Comunícate con tu proveedor de atención médica si tienes algún signo o síntoma que te preocupe, en particular:

  • Dificultad para respirar
  • Falta de aliento al realizar esfuerzos o en reposo
  • Palpitaciones cardíacas, frecuencia cardíaca rápida o pulso irregular
  • Dolor en el pecho
  • Tos con sangre o tos por la noche

Tu proveedor de atención médica podría recomendarte dar a luz en un centro médico especializado en embarazos de alto riesgo. Si hay inquietudes con respecto a tu corazón o circulación, o necesitas que haya determinados especialistas presentes, es posible que se te induzca el trabajo de parto.

Podría utilizarse un equipo especializado para controlarte durante el trabajo de parto. Es posible que se requiera controlar el ritmo y la frecuencia cardíaca durante el trabajo de parto y el parto.

Se controlarán tus contracciones y la frecuencia cardíaca del bebé continuamente. En lugar de estar acostada sobre la espalda, es posible que te pidan que te acuestes de costado y lleves una rodilla hacia el pecho.

Para reducir el estrés que se produce a causa del dolor, es posible que el médico te recomiende recibir medicamento a través de un catéter en la columna vertebral (epidural) o una inyección en la columna vertebral (bloqueo espinal) para controlar el dolor. Si tienes un parto vaginal, el proveedor de atención médica podría limitar la cantidad de pujos con la ayuda de un fórceps o una ventosa obstétrica para ayudarte a dar a luz a tu bebé.

Si tienes riesgo de endocarditis, podrías recibir tratamiento con antibióticos justo antes y después del parto.
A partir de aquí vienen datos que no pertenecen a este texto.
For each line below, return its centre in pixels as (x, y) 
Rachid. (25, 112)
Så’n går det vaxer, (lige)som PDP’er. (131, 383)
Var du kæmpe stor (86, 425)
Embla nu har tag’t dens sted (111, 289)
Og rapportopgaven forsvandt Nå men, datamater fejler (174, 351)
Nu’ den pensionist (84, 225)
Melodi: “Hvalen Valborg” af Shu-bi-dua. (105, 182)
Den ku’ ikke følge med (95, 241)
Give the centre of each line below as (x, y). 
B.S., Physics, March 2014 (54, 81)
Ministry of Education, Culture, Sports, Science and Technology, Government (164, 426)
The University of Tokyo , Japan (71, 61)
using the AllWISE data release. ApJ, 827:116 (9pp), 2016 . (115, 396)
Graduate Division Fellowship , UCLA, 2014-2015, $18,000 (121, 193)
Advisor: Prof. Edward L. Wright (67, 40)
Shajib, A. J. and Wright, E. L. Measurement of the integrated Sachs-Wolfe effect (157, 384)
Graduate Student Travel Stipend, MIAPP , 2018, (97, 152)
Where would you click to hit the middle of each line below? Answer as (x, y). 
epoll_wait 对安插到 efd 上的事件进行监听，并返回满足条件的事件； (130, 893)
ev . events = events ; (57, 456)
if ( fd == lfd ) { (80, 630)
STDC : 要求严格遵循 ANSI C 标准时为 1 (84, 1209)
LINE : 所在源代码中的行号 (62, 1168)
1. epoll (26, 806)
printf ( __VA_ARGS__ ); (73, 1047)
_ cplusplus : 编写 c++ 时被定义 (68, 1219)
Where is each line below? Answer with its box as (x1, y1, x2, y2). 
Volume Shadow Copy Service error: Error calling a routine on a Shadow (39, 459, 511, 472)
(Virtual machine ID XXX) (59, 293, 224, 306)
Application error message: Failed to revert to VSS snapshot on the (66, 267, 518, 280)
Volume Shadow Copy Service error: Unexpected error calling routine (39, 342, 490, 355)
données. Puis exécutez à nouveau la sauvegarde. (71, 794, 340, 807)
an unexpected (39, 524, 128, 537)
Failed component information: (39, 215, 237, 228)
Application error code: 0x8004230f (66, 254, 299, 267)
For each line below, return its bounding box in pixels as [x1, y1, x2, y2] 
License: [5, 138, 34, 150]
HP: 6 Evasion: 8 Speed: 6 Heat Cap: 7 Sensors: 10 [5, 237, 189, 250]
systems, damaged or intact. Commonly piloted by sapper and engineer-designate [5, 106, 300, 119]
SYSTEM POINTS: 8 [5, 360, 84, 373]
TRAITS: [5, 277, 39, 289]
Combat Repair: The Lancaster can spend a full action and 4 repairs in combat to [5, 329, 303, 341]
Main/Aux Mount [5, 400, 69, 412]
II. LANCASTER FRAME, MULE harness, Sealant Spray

Es poco frecuente que se requiera una cesárea a causa de una afección cardíaca. Si se produce un problema obstétrico que lleve a una cesárea, se tomarán precauciones especiales para controlar tu función cardíaca durante el parto. El médico te puede recomendar programar una fecha para inducir el parto en condiciones controladas si tienes ciertas formas de enfermedad cardíaca grave durante el embarazo.

Se recomienda la lactancia en la mayoría de las mujeres que padecen enfermedades cardíacas, incluso en aquellas que toman medicamentos. Analiza con antelación los posibles ajustes que se deban hacer al tratamiento con el proveedor de atención médica.

Si tienes un problema cardíaco congénito que aumente en gran medida el riesgo de padecer endocarditis, el médico probablemente te comentará sobre los riesgos de sufrir mastitis durante la lactancia. Esta infección bastante frecuente podría suponer un riesgo especial en tu situación. Se puede recomendar la extracción de leche materna y la lactancia en algunas circunstancias.